Swedish Academy rejects criticism: Handke never supported Srebrenica genocide

nobelprize.org, Ilustracija

The Swedish Academy defended its decision, Thursday, to award the 2019 Nobel Prize for Literature to Austrian writer Peter Handke, saying he did make provocative comments regarding the Srebrenica genocide but that he never supported it, Reuters reported.

Swedish daily Dagens Nyheter published an article, on Thursday, in which Mats Malm, the head of the Swedish Academy, recognised that Handke made “provocative, unsuitable and unclear comments in political questions,” but added that the author never glorified the bloodshed and had clearly condemned the Srebrenica genocide.

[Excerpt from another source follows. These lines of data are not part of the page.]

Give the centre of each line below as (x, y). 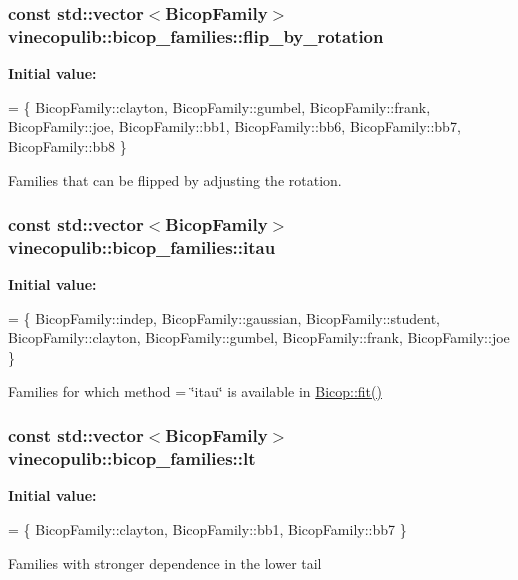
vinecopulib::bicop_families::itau (142, 246)
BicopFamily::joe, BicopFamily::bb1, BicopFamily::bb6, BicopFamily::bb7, (234, 126)
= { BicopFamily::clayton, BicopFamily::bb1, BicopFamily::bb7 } (207, 528)
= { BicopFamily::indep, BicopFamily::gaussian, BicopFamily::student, (224, 317)
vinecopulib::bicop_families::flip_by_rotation (196, 35)
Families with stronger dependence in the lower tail (165, 562)
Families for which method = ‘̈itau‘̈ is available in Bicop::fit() (195, 390)
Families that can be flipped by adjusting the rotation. (175, 179)
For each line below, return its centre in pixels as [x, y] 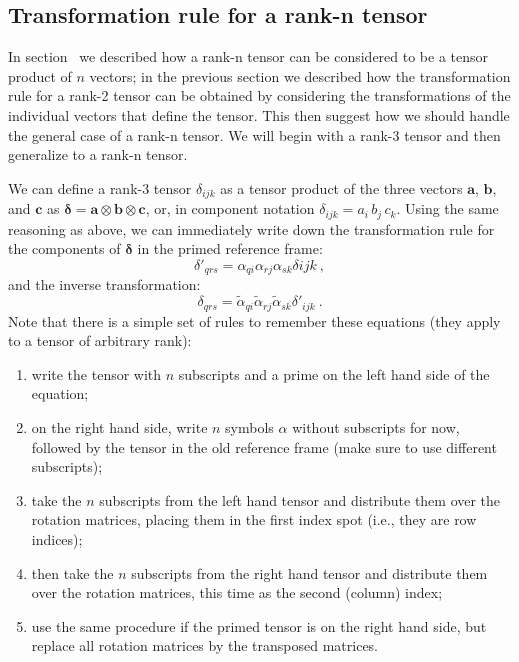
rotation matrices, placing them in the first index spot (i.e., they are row [254, 519]
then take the [72, 572]
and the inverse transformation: [104, 284]
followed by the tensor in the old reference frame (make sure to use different [264, 446]
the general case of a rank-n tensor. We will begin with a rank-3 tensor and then [254, 134]
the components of [64, 248]
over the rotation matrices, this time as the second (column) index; [237, 592]
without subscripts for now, [376, 426]
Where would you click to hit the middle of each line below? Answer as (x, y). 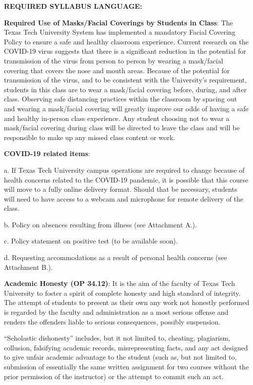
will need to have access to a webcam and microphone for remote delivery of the (124, 198)
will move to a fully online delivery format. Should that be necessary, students (121, 189)
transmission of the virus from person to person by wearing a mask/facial (114, 60)
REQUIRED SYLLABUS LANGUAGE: (73, 6)
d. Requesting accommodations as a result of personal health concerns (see (116, 257)
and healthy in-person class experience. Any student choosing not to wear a (117, 118)
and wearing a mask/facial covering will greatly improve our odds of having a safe (126, 108)
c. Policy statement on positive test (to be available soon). (91, 241)
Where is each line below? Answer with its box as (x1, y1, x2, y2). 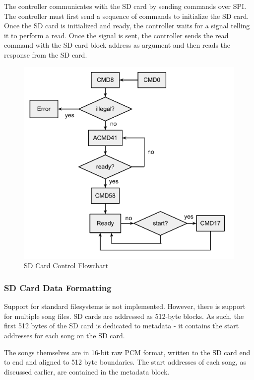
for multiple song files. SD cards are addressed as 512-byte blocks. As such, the (4, 310, 244, 321)
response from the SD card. (4, 49, 87, 60)
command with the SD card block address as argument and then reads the (4, 40, 231, 50)
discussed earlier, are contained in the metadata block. (4, 366, 170, 377)
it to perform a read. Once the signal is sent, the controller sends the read (4, 30, 229, 40)
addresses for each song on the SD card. (4, 330, 125, 341)
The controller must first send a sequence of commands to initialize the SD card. (4, 10, 249, 21)
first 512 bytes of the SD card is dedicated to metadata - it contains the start (4, 320, 239, 331)
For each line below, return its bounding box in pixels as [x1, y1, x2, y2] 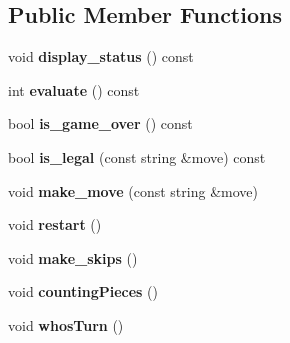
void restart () [8, 214, 102, 235]
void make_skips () [8, 247, 138, 268]
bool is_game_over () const [8, 113, 193, 134]
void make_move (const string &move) [8, 180, 258, 201]
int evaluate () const [8, 79, 140, 100]
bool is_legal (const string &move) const [8, 146, 266, 167]
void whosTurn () [8, 314, 124, 335]
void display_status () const [8, 46, 194, 67]
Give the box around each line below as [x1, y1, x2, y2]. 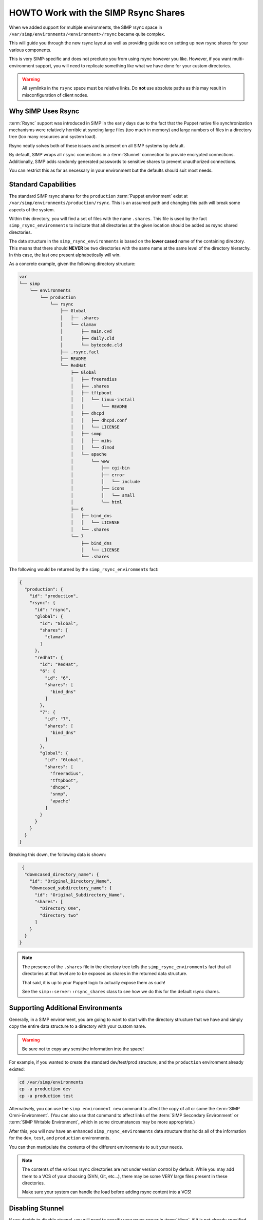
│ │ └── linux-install [71, 397, 135, 403]
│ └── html [71, 499, 122, 505]
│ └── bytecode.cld [60, 342, 122, 348]
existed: [9, 1066, 25, 1072]
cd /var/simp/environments [19, 1079, 84, 1085]
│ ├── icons [71, 486, 125, 491]
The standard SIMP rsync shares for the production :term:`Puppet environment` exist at [9, 193, 188, 199]
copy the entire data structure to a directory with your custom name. [9, 1023, 146, 1029]
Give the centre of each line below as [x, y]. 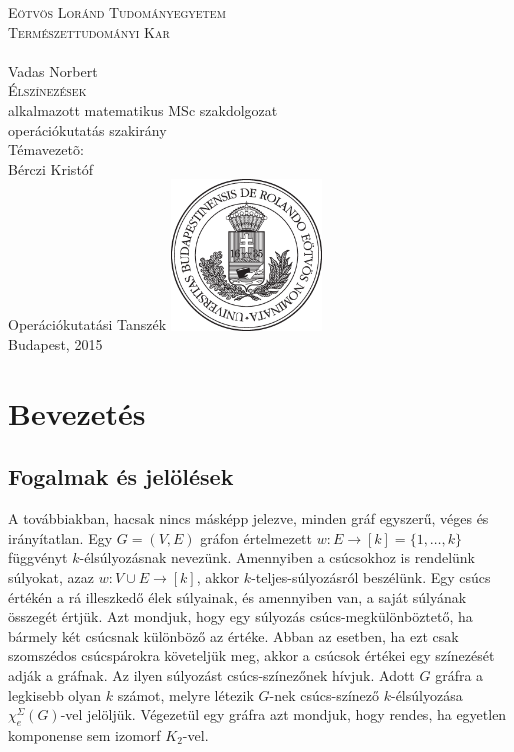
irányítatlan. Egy [60, 537]
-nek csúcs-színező [324, 694]
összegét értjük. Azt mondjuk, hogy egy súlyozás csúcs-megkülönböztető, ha [240, 616]
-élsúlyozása [426, 694]
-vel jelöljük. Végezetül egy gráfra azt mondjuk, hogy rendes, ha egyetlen [283, 714]
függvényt [38, 557]
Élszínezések [47, 90]
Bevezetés [77, 412]
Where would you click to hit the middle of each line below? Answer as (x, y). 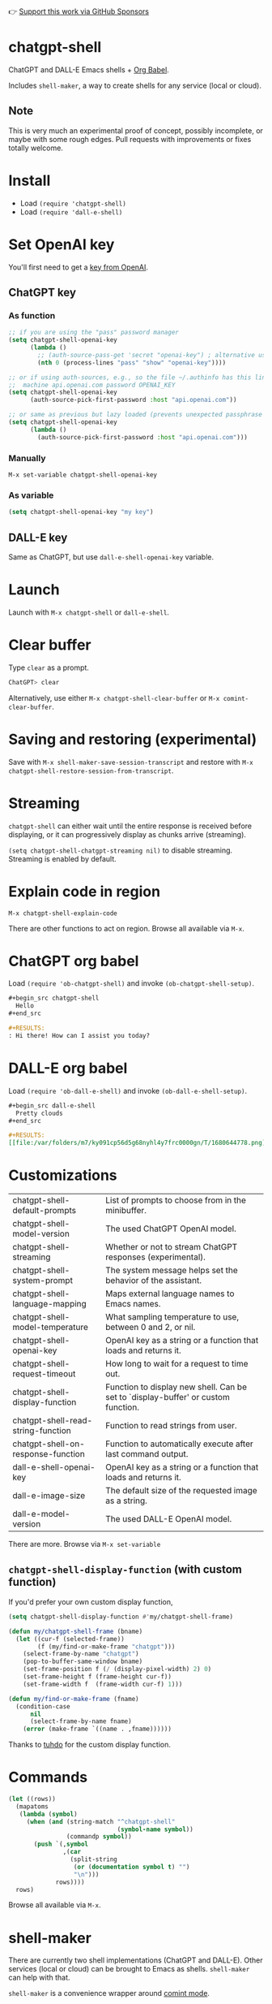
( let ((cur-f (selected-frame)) (70, 1639)
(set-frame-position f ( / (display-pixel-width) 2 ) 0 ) (117, 1669)
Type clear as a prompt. (49, 667)
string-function (42, 1431)
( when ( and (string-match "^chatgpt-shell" (101, 1821)
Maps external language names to (170, 1294)
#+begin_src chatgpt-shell (54, 998)
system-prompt (42, 1281)
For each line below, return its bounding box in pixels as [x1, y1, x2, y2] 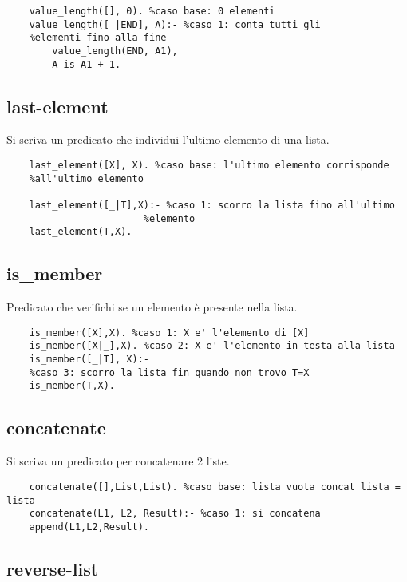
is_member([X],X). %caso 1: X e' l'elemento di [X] [29, 327, 310, 339]
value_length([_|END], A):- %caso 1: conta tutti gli [29, 18, 321, 30]
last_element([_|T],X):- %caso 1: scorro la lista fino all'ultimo [29, 200, 395, 212]
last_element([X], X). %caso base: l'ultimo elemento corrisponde [29, 160, 389, 172]
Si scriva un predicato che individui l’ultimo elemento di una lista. [6, 131, 330, 148]
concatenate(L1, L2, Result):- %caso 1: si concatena [29, 508, 321, 520]
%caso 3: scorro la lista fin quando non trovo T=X [29, 366, 310, 378]
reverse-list [6, 556, 99, 580]

“The Academy … has not found anything in his writing that constitutes an attack on civil society or on the respect for the equality of all people,” Malm wrote.

They also quoted a 2006 article from the German Suddeutsche Zeitung in which Handke said the Srebrenica massacre was the worst crime against humanity in Europe since World War Two.

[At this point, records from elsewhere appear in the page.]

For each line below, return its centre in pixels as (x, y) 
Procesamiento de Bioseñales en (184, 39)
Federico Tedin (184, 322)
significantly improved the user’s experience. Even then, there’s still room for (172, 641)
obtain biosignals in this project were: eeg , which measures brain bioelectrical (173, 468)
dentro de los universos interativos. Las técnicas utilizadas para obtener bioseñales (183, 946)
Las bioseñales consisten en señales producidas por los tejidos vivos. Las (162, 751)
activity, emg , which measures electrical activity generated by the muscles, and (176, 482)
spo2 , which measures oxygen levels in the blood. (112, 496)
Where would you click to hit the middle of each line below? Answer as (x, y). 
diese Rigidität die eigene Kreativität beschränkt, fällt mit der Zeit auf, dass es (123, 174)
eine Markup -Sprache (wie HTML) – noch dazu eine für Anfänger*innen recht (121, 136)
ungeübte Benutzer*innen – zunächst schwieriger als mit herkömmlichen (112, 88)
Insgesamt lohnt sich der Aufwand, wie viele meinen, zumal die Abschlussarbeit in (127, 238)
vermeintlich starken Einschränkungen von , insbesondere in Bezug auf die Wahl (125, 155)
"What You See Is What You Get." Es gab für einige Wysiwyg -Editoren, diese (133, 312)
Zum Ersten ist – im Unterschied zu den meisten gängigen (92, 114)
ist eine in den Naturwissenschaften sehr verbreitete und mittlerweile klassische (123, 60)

Handke’s prize was highly criticised by many political leaders, intellectuals, dignitaries and survivors of the 1995 Srebrenica genocide, calling on the academy to revoke the award it announced last week.

In 2006, Handke spoke at the funeral of late Serbian nationalist leader Slobodan Milosevic, who died while in detention awaiting trial at the U.N. war crimes tribunal in The Hague for his role in the wars in Balkans in the 1990s.

Handke also voiced his support for Bosnian Serb leaders Radovan Karadzic and Ratko Mladic, who were convicted of genocide for the killing of more than 8,000 Muslim men and boys in the United Nations protected enclave of Srebrenica.

The Academy’s decision to award Handke was rejected by Bosnia’s Presidency Chairman Zeljko Komsic, Albanian Prime Minister Edi Rama, the Mothers of Srebrenica Association, Croatian Foreign Ministry, and the Croatian P.E.N. Centre, among others.